100 The benefit to the Company was that it was able to sell its properties and discharge its debts both to the lender and to the Fawcetts (by discharging their obligations to the lender).
101 The detriment to the Company was that it was left in a position where it was unable to satisfy its other non-secured creditors.
102 The benefit to the Fawcetts was that they received payment of their unsecured obligation in full in preference to the claims of other unsecured creditors.
103 Apart from the benefits and detriments referred to, the Court is to have regard to any other relevant matter.
104 In Skouloudis v Planet Enterprises (2002) 41 ACSR 369 Windeyer J considered s 588FB(1) of the Act (which is in the same terms as s 588FDA(1)(c)). At p 374 [14] His Honour referred to s 109H of the Act which requires a purposive approach to be taken and to the explanatory memorandum to the Corporate Law Reform Bill 1992 which, with respect to s 588FB(1), said
"The provision is specifically aimed at preventing companies disposing of their assets or other resources through transactions which resulted in the recipient receiving a gift or obtaining a bargain of such commercial magnitude that it could not be explained by normal commercial practice."
105 His Honour also referred to what Young J had said in McDonald v Hanselmann (1998)28 ACSR 49 at 56 to the following effect:
"Where the purchaser is a related entity in the corporate sense or a relation by blood or by law in the individual sense, then the Court should look at the transaction far more closely and be less inclined to excuse the sale at an undervalue because of some commercial factor."
106 Similar considerations apply here where the transaction was by a company under the control of a son, and it inured to the substantial benefit of his parents and to the prejudice of unsecured creditors.

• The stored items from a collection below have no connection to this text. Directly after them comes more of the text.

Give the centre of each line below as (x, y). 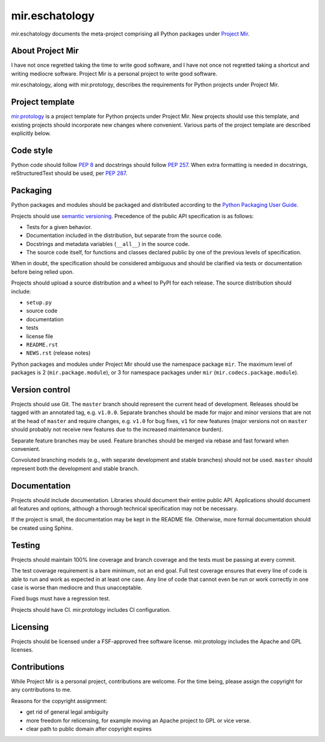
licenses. (22, 650)
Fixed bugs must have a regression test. (61, 599)
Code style (32, 150)
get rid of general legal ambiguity (67, 712)
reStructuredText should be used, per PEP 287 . (69, 173)
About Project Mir (45, 51)
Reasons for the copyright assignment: (59, 701)
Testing (26, 545)
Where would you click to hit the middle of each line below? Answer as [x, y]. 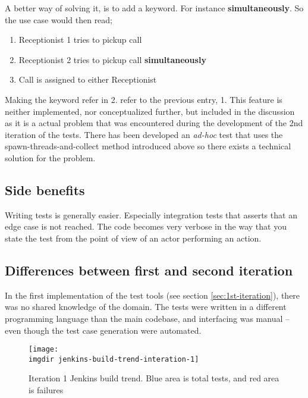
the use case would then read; [59, 19]
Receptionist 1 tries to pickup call [80, 40]
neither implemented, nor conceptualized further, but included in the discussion [150, 111]
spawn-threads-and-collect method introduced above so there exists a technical [148, 146]
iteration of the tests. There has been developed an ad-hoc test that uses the [144, 134]
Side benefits [45, 189]
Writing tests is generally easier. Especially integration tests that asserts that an [151, 214]
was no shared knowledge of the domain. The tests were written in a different [146, 307]
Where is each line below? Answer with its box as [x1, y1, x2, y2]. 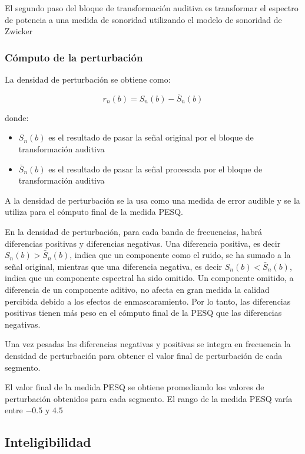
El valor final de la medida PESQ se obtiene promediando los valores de [5, 381, 264, 393]
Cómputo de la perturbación [5, 50, 143, 64]
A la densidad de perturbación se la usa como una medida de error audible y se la [5, 194, 300, 206]
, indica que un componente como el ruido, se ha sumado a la [69, 249, 291, 261]
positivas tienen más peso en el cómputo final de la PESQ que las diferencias [5, 306, 282, 319]
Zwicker [5, 25, 33, 37]
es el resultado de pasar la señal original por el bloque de [48, 131, 254, 143]
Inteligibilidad [5, 433, 91, 451]
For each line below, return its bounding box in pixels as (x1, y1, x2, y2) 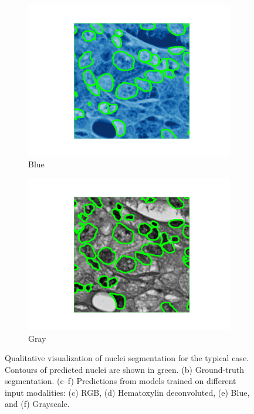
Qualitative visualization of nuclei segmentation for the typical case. (5, 352, 249, 364)
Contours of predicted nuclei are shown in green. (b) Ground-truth (5, 363, 245, 375)
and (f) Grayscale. (5, 398, 70, 410)
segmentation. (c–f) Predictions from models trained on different (5, 375, 236, 387)
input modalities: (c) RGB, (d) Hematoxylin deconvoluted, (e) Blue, (5, 386, 250, 398)
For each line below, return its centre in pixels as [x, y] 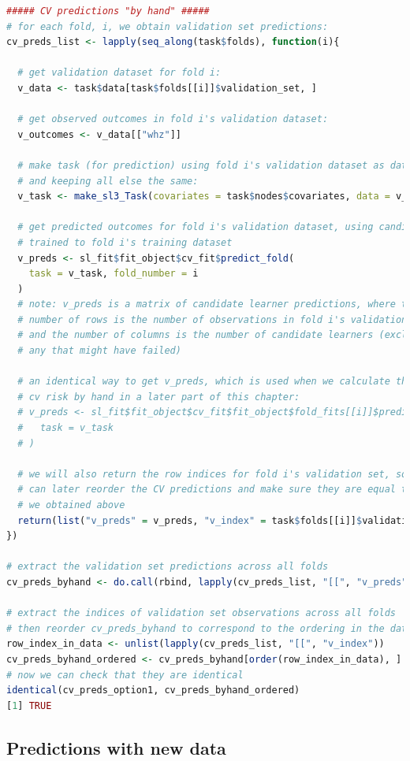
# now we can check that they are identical [125, 675]
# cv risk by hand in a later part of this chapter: [159, 397]
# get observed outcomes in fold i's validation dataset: [173, 119]
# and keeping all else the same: [108, 181]
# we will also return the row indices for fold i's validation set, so [212, 474]
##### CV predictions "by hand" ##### [108, 11]
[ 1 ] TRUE [29, 705]
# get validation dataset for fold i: [119, 73]
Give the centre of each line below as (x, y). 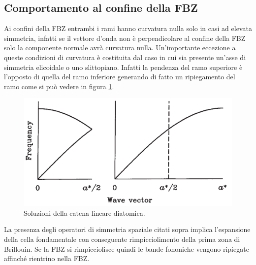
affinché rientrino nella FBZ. (47, 258)
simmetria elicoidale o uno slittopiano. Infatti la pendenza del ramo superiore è (123, 67)
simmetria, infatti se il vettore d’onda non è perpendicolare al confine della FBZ (125, 38)
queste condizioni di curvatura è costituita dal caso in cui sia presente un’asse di (125, 57)
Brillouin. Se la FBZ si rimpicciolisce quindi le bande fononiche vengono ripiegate (127, 248)
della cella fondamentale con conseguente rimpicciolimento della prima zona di (122, 239)
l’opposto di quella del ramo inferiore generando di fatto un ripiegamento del (120, 77)
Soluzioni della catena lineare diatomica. (84, 213)
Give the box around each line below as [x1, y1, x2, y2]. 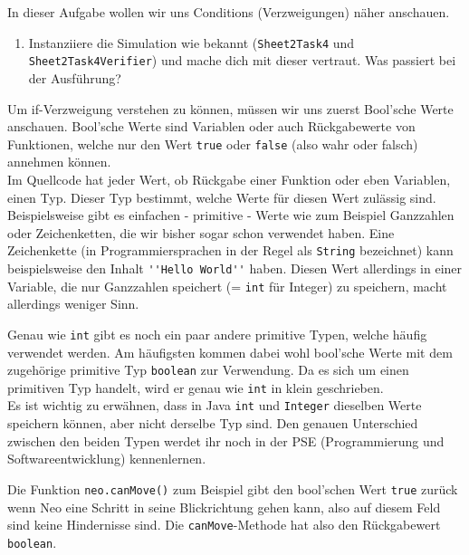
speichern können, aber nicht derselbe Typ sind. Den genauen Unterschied [7, 414, 418, 433]
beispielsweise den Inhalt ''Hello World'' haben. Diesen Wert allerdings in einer [7, 258, 463, 277]
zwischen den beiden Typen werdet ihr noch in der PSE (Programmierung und [7, 431, 445, 450]
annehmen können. [7, 152, 111, 171]
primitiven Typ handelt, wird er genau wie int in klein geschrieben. [7, 378, 384, 397]
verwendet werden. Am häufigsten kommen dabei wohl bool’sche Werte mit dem [7, 342, 453, 361]
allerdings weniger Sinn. [7, 294, 139, 313]
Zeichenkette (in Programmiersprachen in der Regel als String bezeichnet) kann [7, 241, 454, 260]
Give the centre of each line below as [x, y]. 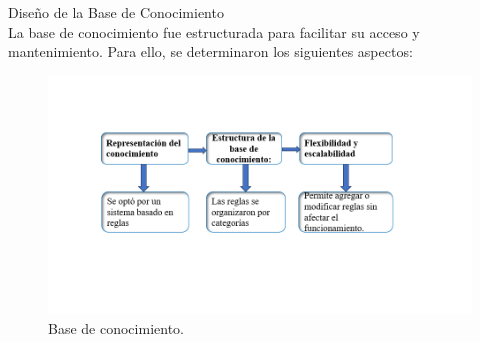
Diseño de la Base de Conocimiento [116, 12]
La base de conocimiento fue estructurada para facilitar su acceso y [214, 31]
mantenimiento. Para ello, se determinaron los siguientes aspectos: [210, 51]
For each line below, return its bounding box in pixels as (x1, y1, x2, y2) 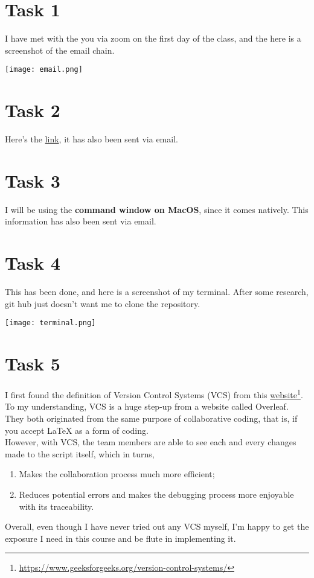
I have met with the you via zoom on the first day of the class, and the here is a (5, 32, 301, 45)
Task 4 (5, 250, 60, 275)
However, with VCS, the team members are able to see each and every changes (5, 436, 296, 448)
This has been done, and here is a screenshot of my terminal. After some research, (5, 285, 309, 298)
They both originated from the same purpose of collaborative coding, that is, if (5, 411, 298, 424)
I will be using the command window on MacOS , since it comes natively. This (5, 203, 309, 215)
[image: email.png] (5, 65, 83, 74)
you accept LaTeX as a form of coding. (5, 424, 149, 436)

107 This is not a case of a sale at an undervalue. It is, however, a case of the Company under the stewardship of the son having conferred a benefit on his mother (and the estate of his father) in circumstances where legitimate unsecured creditors have been prejudiced. The Company disposed of its most significant assets. The beneficiaries were a secured lender to it, the Council for rates (as to part) and his parents. Significantly, although he swore an affidavit in the proceedings, Mark was not called as a witness. It may be inferred that his evidence would not have assisted the defendant.
108 There is no evidence that the Company took any steps to obtain from any source, including the defendant (with whom Mark undoubtedly had a close relationship at the time), any funds to alleviate the position of the other unsecured creditors who were left hanging out to dry.
109 In my view, no reasonable person in the Company's circumstances would have entered into the transaction. It was an unreasonable director-related transaction within the provisions of s 588FDA(1) of the Act.
CONCLUSION
110 There will be an order pursuant to s 588FF(1)(a) that the defendant is to pay to the Company the amount of $2,593,295.44 together with interest calculated from 17 March 2006.
111 There will be judgment for the Company against the defendant in the amounts of:
a $45,000 together with interest from 15 March 2006 to the date of judgment; and
b $136,500 together with interest from 17 November 2006 to the date of judgment.
112 The parties are to bring in Short Minutes reflecting this result.
113 I will hear the parties on costs.
114 The exhibits are to be returned.